Four Hugo Awards Recommendations

23 February 2014

The Hugo Awards
Best related work: Fic by Anne Jamison, a history of fanfiction.
Best fan artist: Randall Munroe. Last cartoon of the year is 1311 and first of 2013 was 1155 (thank you @xkcdfeed). Three of note: 1158 (it’s all about physics), 1167 (Star Trek Into Darkness), 1177 (Time Robot). For those who feel he isn’t eligible, he was ruled eligible in 2011 and the rules have not changed. Further discussion here.
Best dramatic presentation, short form: Flying Tiare by Matthieu Courtois and Ludovic Allain. Made as a fan film for the airline’s 15th birthday, it’s a real look at the technology and work of commercial flying. The really cool part, though, is seeing someone go up into the jet engine and get to see the (running) engine from the inside.

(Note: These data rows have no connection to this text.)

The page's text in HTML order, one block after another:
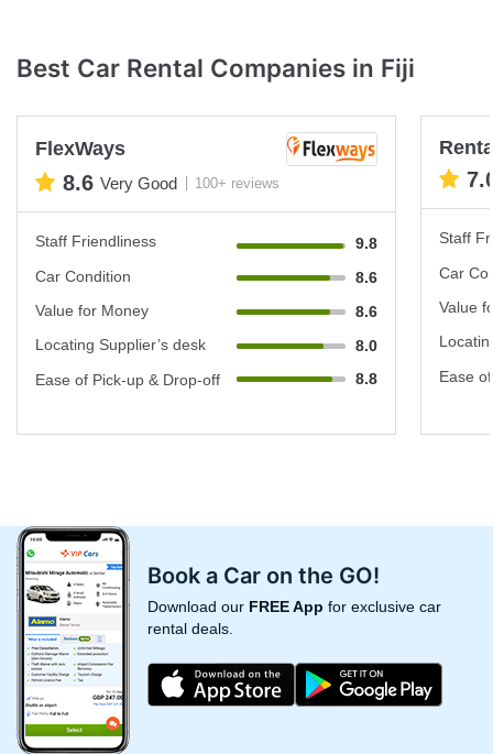
Best Car Rental Companies in Fiji
FlexWays
8.6 Very Good 100+ reviews
Staff Friendliness
9.8
Car Condition
8.6
Value for Money
8.6
Locating Supplier’s desk
8.0
Ease of Pick-up & Drop-off
8.8
Staff
Car
Value
Ease
Book a Car on the GO!
Download our FREE App for exclusive car
rental deals.
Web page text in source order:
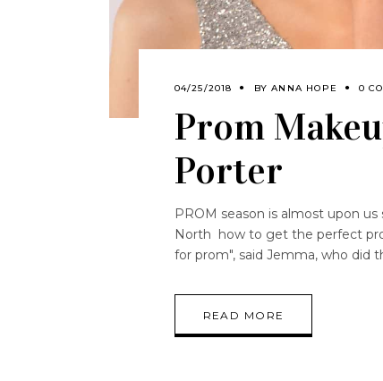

I’d already posted a recommendation for: Short story: “The Slow Winter” by James Mickens, so just a reminder.

The Cambellian Anthology

The 2014 Cambellian Anthology is out! It features 860,000 words (eight-ish novels in size) from 111 different writers who are eligible for the Campbell award this year. Totally, completely free.
I want to offer my immense gratitude to Stupefying Stories for this. More than any other single award, I try to be well-read for the Campbell, and it used to be a real chore before Writertopia started keeping the eligibility list. Stupefying Stories took it to the next level with the clever idea to have an annual anthology.
Also, immense gratitude (and props) to the authors and publishers who’ve permitted their work to be included.
Special shout-out for Brooke Bolander, who is one of the eligible.

Addendum

Best dramatic presentation, long form: Sharknado. As billed. Loved it, and I’m not normally up for this kind of thing. Definitely smarter than it had to be.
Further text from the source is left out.